Action item
Restate word for word the entries below, starting at the line with "probably exceeded the" and ending at the line with "Optional: (37, 173)". Keep both end lines and omit the pictures.
───── Records supplied
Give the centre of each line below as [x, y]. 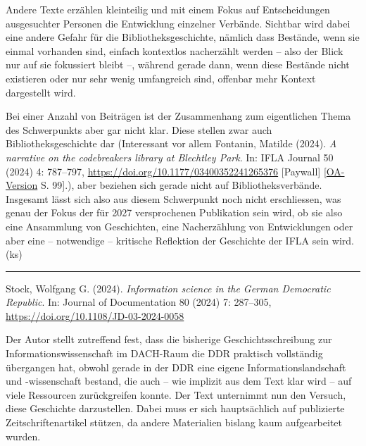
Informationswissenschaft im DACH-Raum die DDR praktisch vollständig [164, 353]
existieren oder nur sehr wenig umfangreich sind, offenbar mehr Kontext [161, 78]
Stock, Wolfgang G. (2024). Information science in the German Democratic [168, 288]
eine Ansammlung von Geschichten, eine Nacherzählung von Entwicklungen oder [179, 226]
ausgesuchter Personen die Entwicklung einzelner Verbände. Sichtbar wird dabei [178, 23]
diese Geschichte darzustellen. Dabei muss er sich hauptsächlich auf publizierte [175, 408]
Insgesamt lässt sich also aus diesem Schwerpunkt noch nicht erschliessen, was [173, 198]
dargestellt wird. [41, 92]
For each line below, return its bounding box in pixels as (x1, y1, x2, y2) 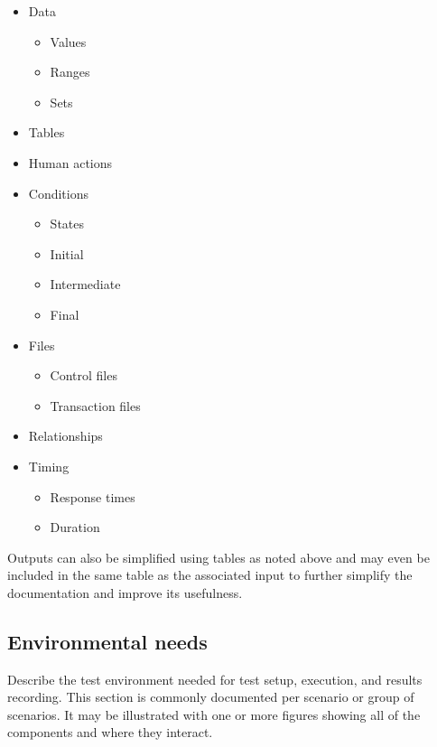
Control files (50, 366, 117, 385)
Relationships (28, 426, 103, 445)
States (50, 214, 85, 233)
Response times (50, 487, 135, 506)
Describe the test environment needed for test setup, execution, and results (7, 669, 423, 688)
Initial (50, 244, 84, 263)
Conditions (28, 183, 89, 202)
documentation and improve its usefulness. (7, 583, 243, 602)
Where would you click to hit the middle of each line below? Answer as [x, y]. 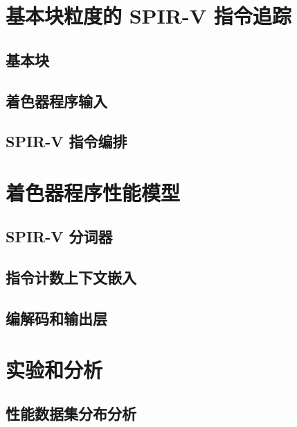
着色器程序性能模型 [93, 192]
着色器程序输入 [56, 100]
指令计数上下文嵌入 [71, 277]
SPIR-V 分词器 [59, 236]
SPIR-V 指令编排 [66, 141]
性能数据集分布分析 [71, 413]
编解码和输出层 [56, 318]
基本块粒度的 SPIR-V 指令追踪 [148, 16]
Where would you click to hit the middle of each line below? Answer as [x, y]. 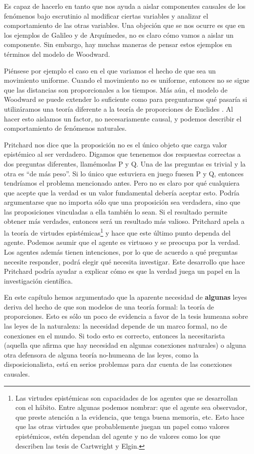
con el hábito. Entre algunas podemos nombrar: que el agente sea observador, [131, 407]
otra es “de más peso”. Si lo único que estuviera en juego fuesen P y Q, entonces [124, 173]
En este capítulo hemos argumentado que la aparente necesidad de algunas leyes [126, 297]
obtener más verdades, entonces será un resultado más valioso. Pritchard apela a [124, 221]
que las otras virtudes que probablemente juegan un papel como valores [122, 426]
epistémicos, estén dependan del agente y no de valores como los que [118, 436]
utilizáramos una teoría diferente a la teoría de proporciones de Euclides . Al [118, 108]
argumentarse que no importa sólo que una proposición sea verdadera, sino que [122, 202]
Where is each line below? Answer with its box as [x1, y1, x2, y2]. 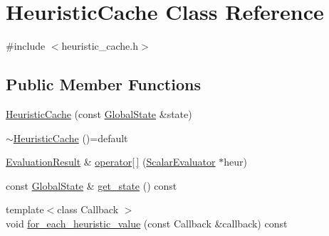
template [6, 202, 44, 217]
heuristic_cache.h [61, 38, 139, 53]
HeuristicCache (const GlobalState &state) [6, 106, 192, 121]
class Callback [57, 202, 119, 217]
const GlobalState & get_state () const [6, 178, 177, 193]
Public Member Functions [6, 73, 201, 95]
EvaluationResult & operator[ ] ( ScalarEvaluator [6, 154, 216, 169]
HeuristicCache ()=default [13, 130, 128, 145]
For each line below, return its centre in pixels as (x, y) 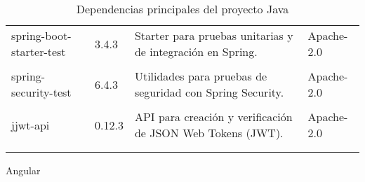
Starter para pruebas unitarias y (214, 35)
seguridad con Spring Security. (209, 92)
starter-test (39, 51)
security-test (41, 92)
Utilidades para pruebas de (201, 76)
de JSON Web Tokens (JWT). (209, 133)
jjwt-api (31, 125)
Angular (23, 170)
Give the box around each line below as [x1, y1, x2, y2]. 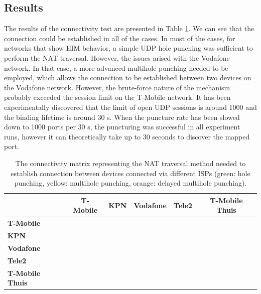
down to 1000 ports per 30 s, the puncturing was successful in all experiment [4, 121, 240, 132]
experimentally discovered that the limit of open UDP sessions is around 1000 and [4, 101, 257, 112]
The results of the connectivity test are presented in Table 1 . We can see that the [4, 23, 254, 34]
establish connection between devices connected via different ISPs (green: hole [11, 168, 250, 178]
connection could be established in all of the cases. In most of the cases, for [4, 33, 235, 43]
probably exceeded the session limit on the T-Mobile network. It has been [4, 92, 231, 102]
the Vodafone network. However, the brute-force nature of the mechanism [4, 82, 230, 92]
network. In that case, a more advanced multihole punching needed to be [4, 62, 228, 73]
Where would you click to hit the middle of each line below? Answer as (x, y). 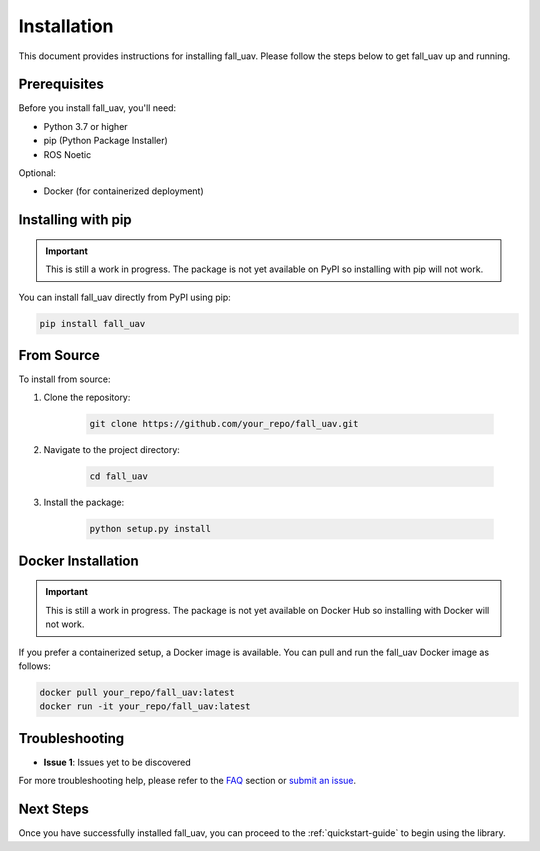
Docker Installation (78, 560)
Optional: (37, 173)
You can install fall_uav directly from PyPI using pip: (125, 297)
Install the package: (84, 502)
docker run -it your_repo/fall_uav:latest (145, 706)
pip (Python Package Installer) (106, 141)
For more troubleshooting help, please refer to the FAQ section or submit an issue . (187, 781)
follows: (34, 666)
──────────
Finished task
probably exceeded the session limit on the T-Mobile network. It has been [4, 92, 231, 102]
the Vodafone network. However, the brute-force nature of the mechanism [4, 82, 230, 92]
network. In that case, a more advanced multihole punching needed to be [4, 62, 228, 73]
Where would you click to hit the middle of each line below? Answer as (x, y). 
Docker Installation (78, 560)
Optional: (37, 173)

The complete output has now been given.